If not specified, Olive will not package artifacts.

* `PackagingConfig`
    * `type [PackagingType]`:
      Olive packaging type. Olive will package different artifacts based on `type`.
    * `name [str]`:
      For `PackagingType.Zipfile` type, Olive will generate a ZIP file with `name` prefix: `<name>.zip`.
      For `PackagingType.AzureMLModels` and `PackagingType.AzureMLData`, Olive will use this `name` for Azure ML resource.
      The default value is `OutputModels`.
    * `config [dict]`:
      The packaging config.
      * `Zipfile`
        * `export_in_mlflow_format [bool]`:
          Export model in mlflow format. This is `false` by default.
      * `AzureMLModels`
        * `export_in_mlflow_format [bool]`:
          Export model in mlflow format. This is `false` by default.
        * `version [int | str]`：
          The version for this model registration. This is `1` by default.
        * `description [str]`
          The description for this model registration. This is `None` by default.
      * `AzureMLData`
        * `export_in_mlflow_format [bool]`:
          Export model in mlflow format. This is `false` by default.
        * `version [int | str]`：
          The version for this data asset. This is `1` by default.
        * `description [str]`
          The description for this data asset. This is `None` by default.

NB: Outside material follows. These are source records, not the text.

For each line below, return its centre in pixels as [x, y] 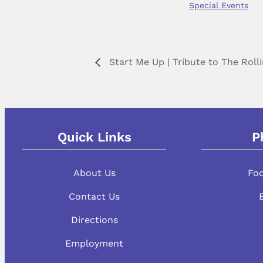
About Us [94, 173]
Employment [95, 243]
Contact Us [95, 196]
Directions [94, 220]
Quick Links [94, 137]
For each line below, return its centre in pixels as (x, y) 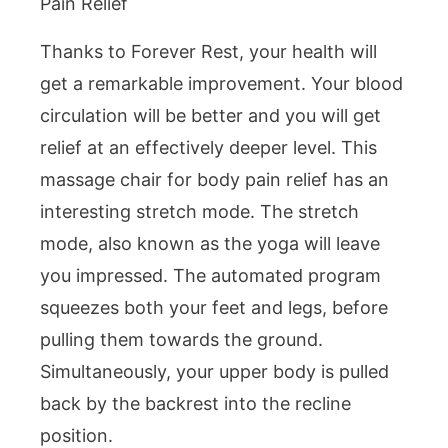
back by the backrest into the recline (195, 403)
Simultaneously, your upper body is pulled (214, 371)
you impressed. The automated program (210, 275)
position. (76, 435)
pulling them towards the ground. (181, 339)
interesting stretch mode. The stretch (199, 211)
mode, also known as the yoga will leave (210, 243)
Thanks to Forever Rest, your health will (208, 51)
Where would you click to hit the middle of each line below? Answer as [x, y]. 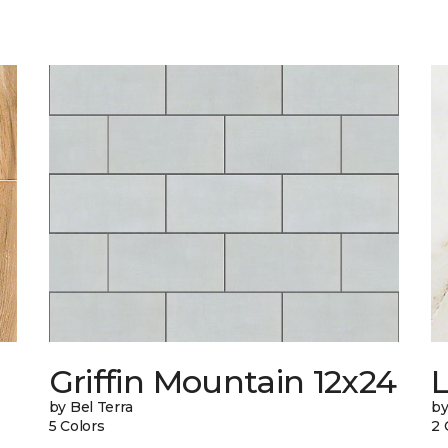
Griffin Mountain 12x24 [222, 382]
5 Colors [76, 426]
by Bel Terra [90, 407]
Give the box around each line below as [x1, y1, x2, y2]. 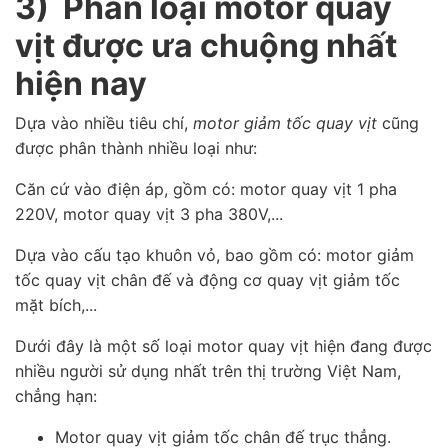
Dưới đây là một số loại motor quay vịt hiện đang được [15, 335, 432, 356]
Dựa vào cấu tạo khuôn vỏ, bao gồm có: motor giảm [15, 244, 414, 265]
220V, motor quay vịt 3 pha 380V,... [15, 203, 283, 224]
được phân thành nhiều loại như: [15, 137, 257, 158]
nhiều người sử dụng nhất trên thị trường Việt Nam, [15, 360, 401, 381]
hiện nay [15, 63, 154, 103]
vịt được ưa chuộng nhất [15, 25, 397, 65]
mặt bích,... [15, 294, 97, 315]
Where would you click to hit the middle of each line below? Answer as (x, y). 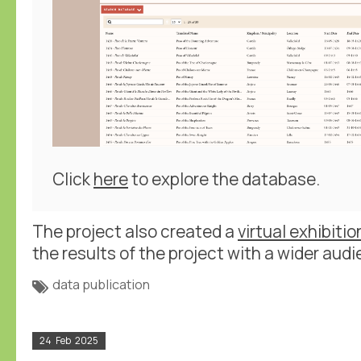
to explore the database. (224, 179)
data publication (101, 285)
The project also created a (135, 232)
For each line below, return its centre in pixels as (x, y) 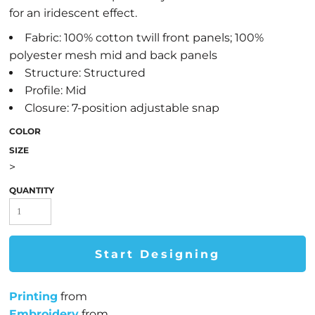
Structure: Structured (85, 73)
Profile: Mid (56, 90)
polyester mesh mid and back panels (113, 55)
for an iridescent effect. (73, 13)
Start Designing (157, 255)
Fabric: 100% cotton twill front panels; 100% (144, 38)
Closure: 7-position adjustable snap (122, 108)
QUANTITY (32, 190)
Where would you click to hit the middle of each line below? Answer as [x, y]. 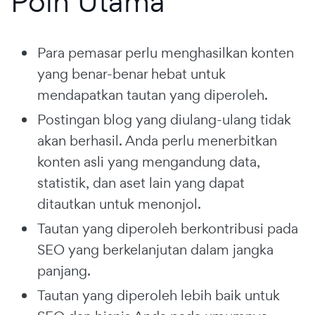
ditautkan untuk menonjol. [119, 204]
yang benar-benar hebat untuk [131, 73]
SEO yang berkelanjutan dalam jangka [155, 249]
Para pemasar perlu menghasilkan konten [166, 52]
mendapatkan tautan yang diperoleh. [153, 95]
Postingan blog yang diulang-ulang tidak [164, 119]
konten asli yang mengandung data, [149, 161]
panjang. [64, 270]
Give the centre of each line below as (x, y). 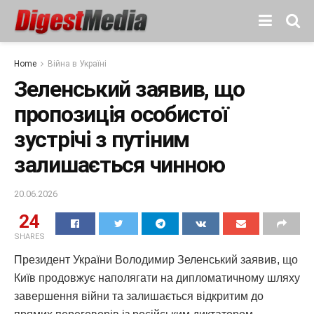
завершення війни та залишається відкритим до (139, 296)
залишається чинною (120, 165)
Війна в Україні (77, 64)
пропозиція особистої (121, 114)
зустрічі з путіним (102, 139)
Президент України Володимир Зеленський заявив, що (156, 259)
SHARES (29, 236)
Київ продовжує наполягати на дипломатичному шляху (157, 278)
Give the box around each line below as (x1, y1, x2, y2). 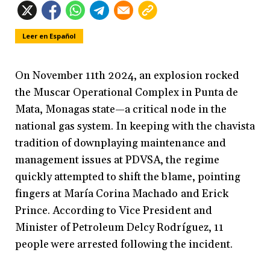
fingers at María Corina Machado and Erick (15, 187, 228, 201)
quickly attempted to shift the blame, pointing (15, 170, 240, 184)
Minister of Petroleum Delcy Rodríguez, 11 (15, 221, 224, 235)
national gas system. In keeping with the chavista (15, 119, 255, 134)
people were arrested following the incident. (15, 237, 233, 252)
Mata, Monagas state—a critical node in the (15, 102, 227, 117)
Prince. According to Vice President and (15, 204, 212, 218)
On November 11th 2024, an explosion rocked (15, 69, 239, 83)
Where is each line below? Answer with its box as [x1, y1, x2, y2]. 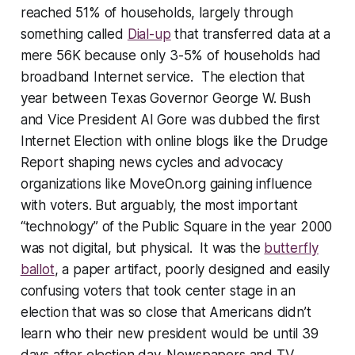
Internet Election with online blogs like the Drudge [20, 133, 329, 150]
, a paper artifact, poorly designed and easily [54, 261, 330, 278]
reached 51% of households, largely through [20, 5, 293, 21]
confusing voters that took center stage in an [20, 283, 296, 300]
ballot [20, 261, 55, 278]
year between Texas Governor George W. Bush [20, 90, 311, 107]
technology [25, 219, 94, 235]
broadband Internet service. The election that [20, 69, 305, 86]
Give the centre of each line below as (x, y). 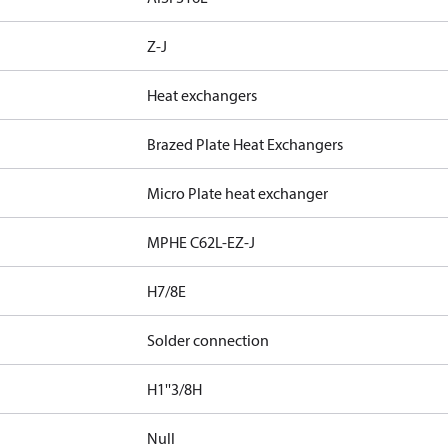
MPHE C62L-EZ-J (201, 242)
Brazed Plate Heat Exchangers (245, 144)
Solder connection (208, 340)
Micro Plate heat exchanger (238, 193)
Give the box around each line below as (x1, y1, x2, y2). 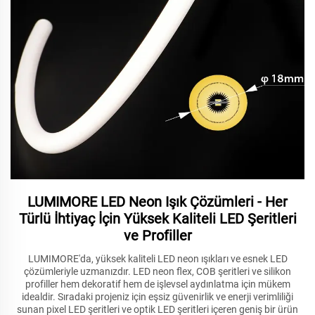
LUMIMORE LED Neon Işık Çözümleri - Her (27, 193, 288, 211)
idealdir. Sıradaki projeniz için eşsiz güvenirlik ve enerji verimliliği (22, 291, 293, 303)
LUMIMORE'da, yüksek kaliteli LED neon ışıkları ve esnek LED (27, 253, 288, 265)
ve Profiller (123, 227, 192, 245)
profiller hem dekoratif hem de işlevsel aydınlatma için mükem (25, 278, 290, 290)
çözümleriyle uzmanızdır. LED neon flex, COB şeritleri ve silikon (24, 266, 291, 278)
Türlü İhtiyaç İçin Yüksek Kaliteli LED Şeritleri (18, 210, 297, 228)
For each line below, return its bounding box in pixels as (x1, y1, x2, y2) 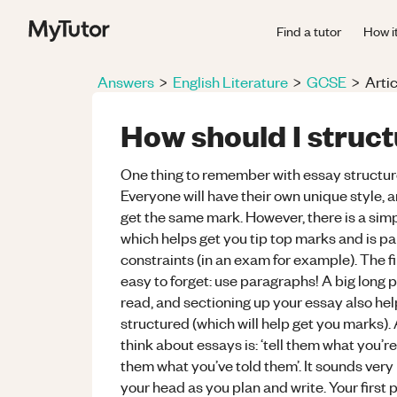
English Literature (173, 72, 288, 91)
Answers (97, 72, 154, 91)
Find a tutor (276, 21, 341, 40)
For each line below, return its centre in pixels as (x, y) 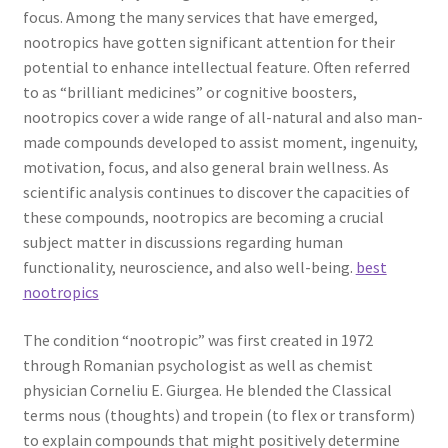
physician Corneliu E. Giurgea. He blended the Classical (207, 390)
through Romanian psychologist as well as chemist (197, 365)
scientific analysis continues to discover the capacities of (216, 192)
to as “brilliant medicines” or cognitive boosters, (189, 92)
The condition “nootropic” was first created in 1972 (197, 340)
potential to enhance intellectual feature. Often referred (216, 67)
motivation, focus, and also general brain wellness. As (205, 167)
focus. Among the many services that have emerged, (200, 17)
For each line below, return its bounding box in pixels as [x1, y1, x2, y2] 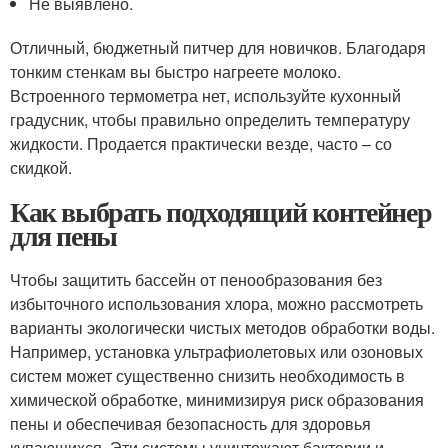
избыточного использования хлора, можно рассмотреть [10, 291, 423, 315]
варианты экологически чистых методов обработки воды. [10, 315, 435, 339]
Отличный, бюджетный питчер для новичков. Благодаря [10, 35, 426, 59]
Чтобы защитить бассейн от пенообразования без [10, 267, 382, 291]
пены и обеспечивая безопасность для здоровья [10, 411, 371, 435]
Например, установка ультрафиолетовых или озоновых [10, 339, 423, 363]
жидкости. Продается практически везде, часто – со [10, 131, 392, 155]
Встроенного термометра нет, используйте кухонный [10, 83, 401, 107]
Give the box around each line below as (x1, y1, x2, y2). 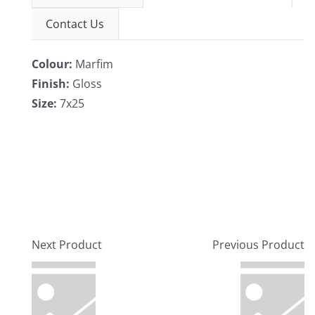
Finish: (32, 76, 72, 92)
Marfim (75, 56, 113, 72)
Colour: (32, 56, 75, 72)
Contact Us (46, 16, 104, 32)
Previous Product (212, 237, 304, 253)
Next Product (32, 237, 102, 253)
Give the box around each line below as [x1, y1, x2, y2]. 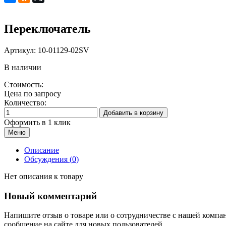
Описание [24, 145, 59, 154]
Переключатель [4, 22, 91, 35]
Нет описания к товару [4, 172, 83, 181]
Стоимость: [4, 80, 43, 89]
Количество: [4, 98, 46, 107]
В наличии [4, 63, 41, 72]
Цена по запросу [4, 89, 61, 98]
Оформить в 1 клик [4, 118, 71, 127]
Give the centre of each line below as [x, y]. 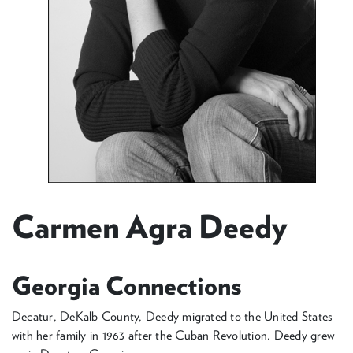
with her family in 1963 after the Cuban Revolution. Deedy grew [174, 335]
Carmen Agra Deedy [150, 227]
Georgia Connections [127, 286]
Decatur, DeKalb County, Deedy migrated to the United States [173, 316]
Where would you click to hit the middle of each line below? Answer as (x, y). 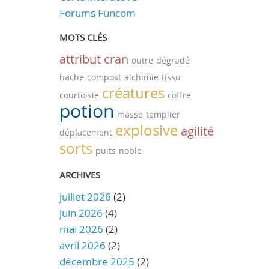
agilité (197, 131)
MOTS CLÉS (83, 37)
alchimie (141, 77)
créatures (133, 93)
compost (104, 77)
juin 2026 (81, 213)
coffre (179, 95)
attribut (80, 59)
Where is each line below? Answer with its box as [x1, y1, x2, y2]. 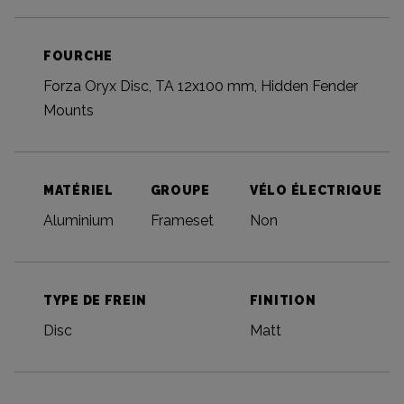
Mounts [43, 102, 94, 120]
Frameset [150, 212, 214, 230]
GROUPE [150, 183, 210, 198]
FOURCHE [43, 49, 113, 64]
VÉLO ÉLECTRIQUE [250, 183, 382, 198]
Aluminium [43, 212, 114, 230]
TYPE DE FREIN [43, 293, 148, 308]
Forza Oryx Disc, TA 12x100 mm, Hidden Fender [43, 78, 358, 96]
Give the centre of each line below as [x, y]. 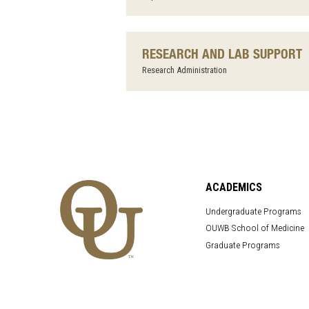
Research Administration [184, 70]
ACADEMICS [233, 187]
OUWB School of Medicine [255, 228]
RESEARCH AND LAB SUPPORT [222, 53]
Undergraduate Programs [253, 211]
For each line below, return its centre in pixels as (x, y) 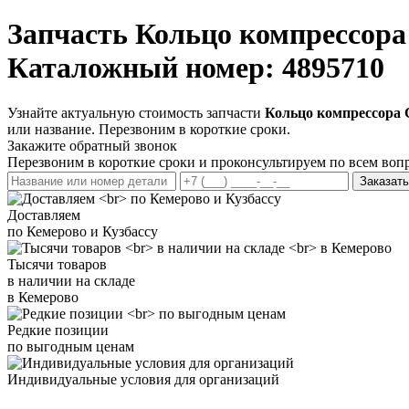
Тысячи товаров (57, 264)
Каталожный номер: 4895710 (196, 68)
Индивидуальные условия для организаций (143, 379)
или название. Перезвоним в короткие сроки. (149, 129)
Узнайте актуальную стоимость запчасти (136, 112)
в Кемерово (43, 297)
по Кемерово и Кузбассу (83, 231)
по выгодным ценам (71, 346)
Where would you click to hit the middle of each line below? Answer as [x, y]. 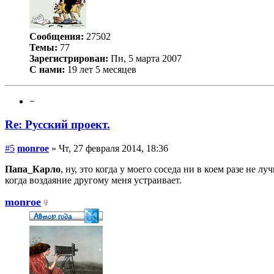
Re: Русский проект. [57, 125]
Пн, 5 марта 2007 [145, 58]
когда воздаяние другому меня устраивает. [93, 180]
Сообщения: [57, 36]
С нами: [47, 69]
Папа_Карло [33, 169]
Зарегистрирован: [69, 58]
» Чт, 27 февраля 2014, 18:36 [109, 149]
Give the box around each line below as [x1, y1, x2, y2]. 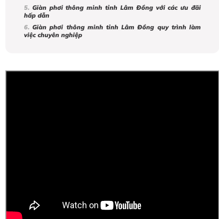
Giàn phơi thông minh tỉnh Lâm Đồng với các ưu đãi [32, 3, 201, 12]
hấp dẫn [24, 11, 49, 20]
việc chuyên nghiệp [24, 31, 82, 39]
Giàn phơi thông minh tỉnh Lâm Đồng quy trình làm [32, 23, 201, 31]
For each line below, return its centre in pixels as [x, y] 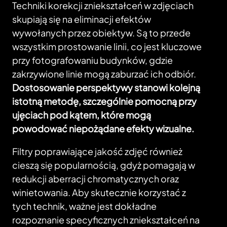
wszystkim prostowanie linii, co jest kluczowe [107, 47]
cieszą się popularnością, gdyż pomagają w [104, 165]
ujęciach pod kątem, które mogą [82, 115]
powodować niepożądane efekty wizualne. [103, 129]
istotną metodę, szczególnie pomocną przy [104, 101]
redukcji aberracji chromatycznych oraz [96, 179]
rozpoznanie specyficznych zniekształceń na [106, 220]
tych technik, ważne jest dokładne [84, 206]
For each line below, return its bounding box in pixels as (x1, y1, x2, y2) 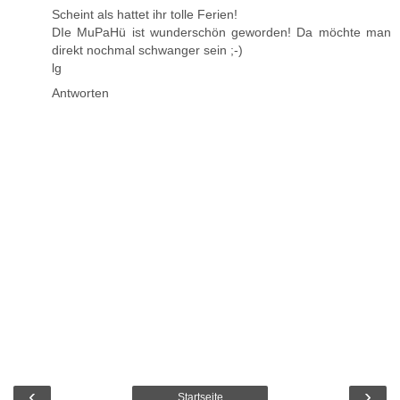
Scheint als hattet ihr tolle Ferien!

You can add `PackagingConfig` to Engine configurations. e.g.:

```
"engine": {
    "search_strategy": {
        "execution_order": "joint",
        "search_algorithm": "tpe",
        "search_algorithm_config": {
            "num_samples": 5,
            "seed": 0
        }
    },
    "evaluator": "common_evaluator",
    "host": "local_system",
    "target": "local_system",
    "packaging_config": [
        {
            "type": "Zipfile",
            "name": "OutputModels"
        },
        {
            "type": "AzureMLModels",
            "name": "OutputModels"
        },
        {
            "type": "AzureMLData",
            "name": "OutputModels"
        }
    ]
    "clean_cache": true,
    "cache_dir": "cache"
}
```

## Packaged files
### Inference config file
The inference config file is a json file including `execution_provider` and `session_options`. e.g.:

```
{
    "execution_provider": [
        [
            "CPUExecutionProvider",
            {}
        ]
    ],
    "session_options": {
        "execution_mode": 1,
        "graph_optimization_level": 99,
        "extra_session_config": null,
        "inter_op_num_threads": 1,
        "intra_op_num_threads": 64
    }
}
```

### Model configuration file
The model configuration file is a json file including the history of applied Passes history to the output model. e.g.:
```
{
  "53fc6781998a4624b61959bb064622ce": null,
  "0_OnnxConversion-53fc6781998a4624b61959bb064622ce-7a320d6d630bced3548f242238392730": {
    ...
  },
  "1_OrtTransformersOptimization-0-c499e39e42693aaab050820afd31e0c3-cpu-cpu": {
    ...
  },
  "2_OnnxQuantization-1-1431c563dcfda9c9c3bf26c5d61ef58e": {
    ...
  },
  "3_OrtPerfTuning-2-a843d77ae4964c04e145b83567fb5b05-cpu-cpu": {
    ...
  }
}
```

### Metrics file
The metrics file is a json file including input model metrics and output model metrics.